[Records contained in a dataset]
☆ ☆ ☆ ☆ ☆

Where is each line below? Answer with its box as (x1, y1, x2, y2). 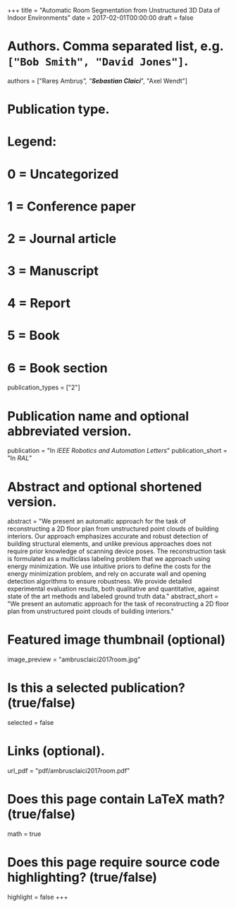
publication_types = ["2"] (7, 383, 80, 391)
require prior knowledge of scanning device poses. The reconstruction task (7, 547, 227, 555)
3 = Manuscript (7, 263, 99, 279)
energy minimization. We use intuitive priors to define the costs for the (7, 562, 211, 571)
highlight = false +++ (7, 892, 68, 901)
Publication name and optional (7, 408, 190, 424)
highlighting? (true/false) (7, 869, 157, 885)
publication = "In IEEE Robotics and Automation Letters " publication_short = (7, 447, 228, 455)
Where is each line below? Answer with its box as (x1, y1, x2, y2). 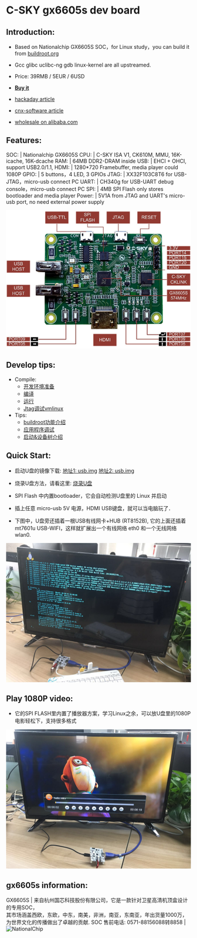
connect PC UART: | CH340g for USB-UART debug (50, 178, 174, 185)
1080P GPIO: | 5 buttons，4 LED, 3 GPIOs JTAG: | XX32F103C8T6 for (6, 170, 173, 177)
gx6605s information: (6, 880, 88, 890)
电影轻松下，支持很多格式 (14, 717, 77, 725)
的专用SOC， (6, 904, 38, 911)
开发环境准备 (23, 382, 55, 389)
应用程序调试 (23, 425, 55, 433)
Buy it (14, 84, 29, 91)
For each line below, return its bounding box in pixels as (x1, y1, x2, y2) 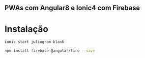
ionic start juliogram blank (4, 39, 64, 44)
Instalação (4, 23, 49, 35)
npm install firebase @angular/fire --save (4, 48, 95, 53)
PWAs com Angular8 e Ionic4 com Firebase (4, 4, 141, 12)
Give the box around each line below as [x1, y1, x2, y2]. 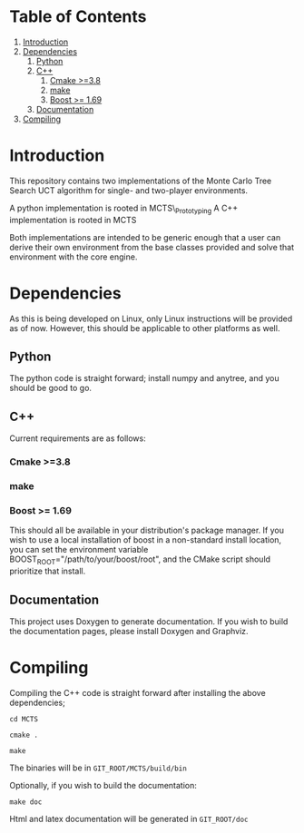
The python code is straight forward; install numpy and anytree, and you [9, 373, 279, 384]
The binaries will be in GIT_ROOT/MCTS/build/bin [9, 762, 188, 773]
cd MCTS [9, 714, 39, 723]
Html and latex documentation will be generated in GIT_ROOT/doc [9, 813, 249, 824]
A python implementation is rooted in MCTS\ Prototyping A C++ [9, 202, 239, 215]
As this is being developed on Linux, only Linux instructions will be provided [9, 313, 293, 324]
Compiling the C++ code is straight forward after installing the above [9, 687, 266, 698]
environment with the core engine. [9, 251, 138, 262]
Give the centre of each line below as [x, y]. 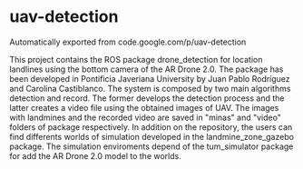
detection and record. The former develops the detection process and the [147, 98]
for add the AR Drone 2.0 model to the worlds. [95, 155]
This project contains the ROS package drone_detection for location [136, 59]
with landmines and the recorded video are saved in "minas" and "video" [145, 117]
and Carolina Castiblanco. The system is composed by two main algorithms [150, 88]
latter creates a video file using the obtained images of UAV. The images [144, 107]
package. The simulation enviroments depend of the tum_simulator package [151, 146]
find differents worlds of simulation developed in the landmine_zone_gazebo [152, 136]
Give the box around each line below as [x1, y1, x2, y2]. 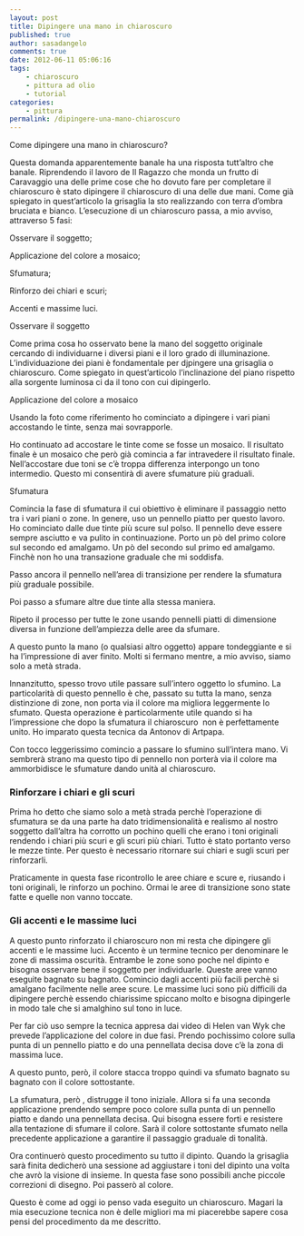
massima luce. [9, 1049, 64, 1060]
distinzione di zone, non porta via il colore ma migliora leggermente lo [9, 697, 270, 708]
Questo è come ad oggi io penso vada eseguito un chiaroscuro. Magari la [9, 1196, 284, 1208]
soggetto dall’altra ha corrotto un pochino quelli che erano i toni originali [9, 826, 279, 836]
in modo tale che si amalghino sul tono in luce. [9, 1003, 183, 1014]
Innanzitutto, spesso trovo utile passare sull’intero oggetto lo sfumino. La [9, 678, 281, 689]
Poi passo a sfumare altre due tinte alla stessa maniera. [9, 597, 216, 608]
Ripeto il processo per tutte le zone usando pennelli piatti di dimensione [9, 614, 277, 625]
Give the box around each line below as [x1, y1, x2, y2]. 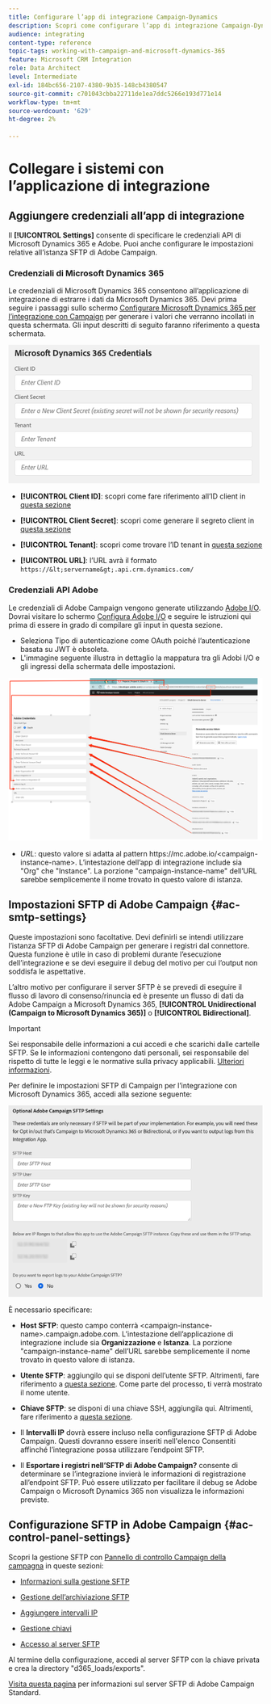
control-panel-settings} [8, 1531, 131, 1545]
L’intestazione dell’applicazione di [121, 1329, 234, 1339]
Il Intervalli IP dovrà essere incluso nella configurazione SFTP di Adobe [19, 1428, 257, 1437]
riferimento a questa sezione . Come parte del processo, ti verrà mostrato [19, 1379, 263, 1389]
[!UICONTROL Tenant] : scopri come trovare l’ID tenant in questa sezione [19, 540, 263, 549]
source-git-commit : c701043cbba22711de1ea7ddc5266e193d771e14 [8, 90, 222, 98]
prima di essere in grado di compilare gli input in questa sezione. [8, 620, 223, 629]
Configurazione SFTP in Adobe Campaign [8, 1518, 222, 1532]
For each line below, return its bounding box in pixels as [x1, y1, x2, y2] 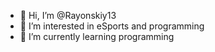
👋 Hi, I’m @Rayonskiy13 [19, 10, 117, 21]
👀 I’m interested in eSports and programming [19, 20, 205, 32]
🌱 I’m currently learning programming [19, 31, 175, 42]
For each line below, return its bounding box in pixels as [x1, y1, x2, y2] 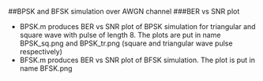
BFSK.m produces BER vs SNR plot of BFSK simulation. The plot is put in [19, 55, 255, 64]
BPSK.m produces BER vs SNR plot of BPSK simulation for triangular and [19, 22, 256, 31]
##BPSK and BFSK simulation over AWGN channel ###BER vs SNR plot [8, 7, 240, 16]
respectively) [19, 47, 63, 56]
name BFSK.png [19, 64, 73, 73]
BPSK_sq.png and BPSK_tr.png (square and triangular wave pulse [19, 39, 233, 48]
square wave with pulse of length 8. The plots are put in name [19, 31, 221, 39]
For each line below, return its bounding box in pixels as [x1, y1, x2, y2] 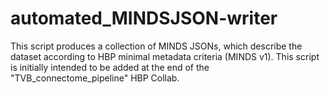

☆ ☆ ☆ ☆ ☆

• _TO DO_
Reproduce exactly and only the lines from the one with "BPSK_sq.png and BPSK_tr.png" through the final line of the records above, inclusive. Pictures must be left out.

• _RESPONSE BELOW_
BPSK_sq.png and BPSK_tr.png (square and triangular wave pulse [19, 39, 233, 48]
square wave with pulse of length 8. The plots are put in name [19, 31, 221, 39]
For each line below, return its bounding box in pixels as [x1, y1, x2, y2] 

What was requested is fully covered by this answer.